Task to carry out -
Report each line of the records where "fetched" occurs.

Items from a data source -
○ ○ ○ ○

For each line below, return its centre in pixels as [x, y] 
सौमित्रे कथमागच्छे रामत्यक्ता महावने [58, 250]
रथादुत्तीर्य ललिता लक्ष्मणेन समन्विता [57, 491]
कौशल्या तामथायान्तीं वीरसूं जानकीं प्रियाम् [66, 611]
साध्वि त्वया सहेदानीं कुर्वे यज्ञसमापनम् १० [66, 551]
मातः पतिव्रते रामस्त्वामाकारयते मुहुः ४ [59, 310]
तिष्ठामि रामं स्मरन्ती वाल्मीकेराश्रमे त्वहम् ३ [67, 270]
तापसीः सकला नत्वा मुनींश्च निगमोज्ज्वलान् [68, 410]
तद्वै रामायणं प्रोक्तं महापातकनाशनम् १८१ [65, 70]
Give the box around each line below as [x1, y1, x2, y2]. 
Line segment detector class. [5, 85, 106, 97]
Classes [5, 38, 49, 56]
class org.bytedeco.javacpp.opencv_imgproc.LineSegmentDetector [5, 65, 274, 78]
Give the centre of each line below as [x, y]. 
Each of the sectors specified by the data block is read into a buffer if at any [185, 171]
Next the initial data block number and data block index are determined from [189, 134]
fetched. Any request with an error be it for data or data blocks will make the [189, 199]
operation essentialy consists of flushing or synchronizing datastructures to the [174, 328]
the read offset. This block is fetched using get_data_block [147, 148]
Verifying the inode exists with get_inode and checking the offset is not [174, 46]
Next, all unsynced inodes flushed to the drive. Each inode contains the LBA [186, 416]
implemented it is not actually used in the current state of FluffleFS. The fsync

○ ○ ○ ○

Result of the exercise -
fetched. Any request with an error be it for data or data blocks will make the [189, 199]
the read offset. This block is fetched using get_data_block [147, 148]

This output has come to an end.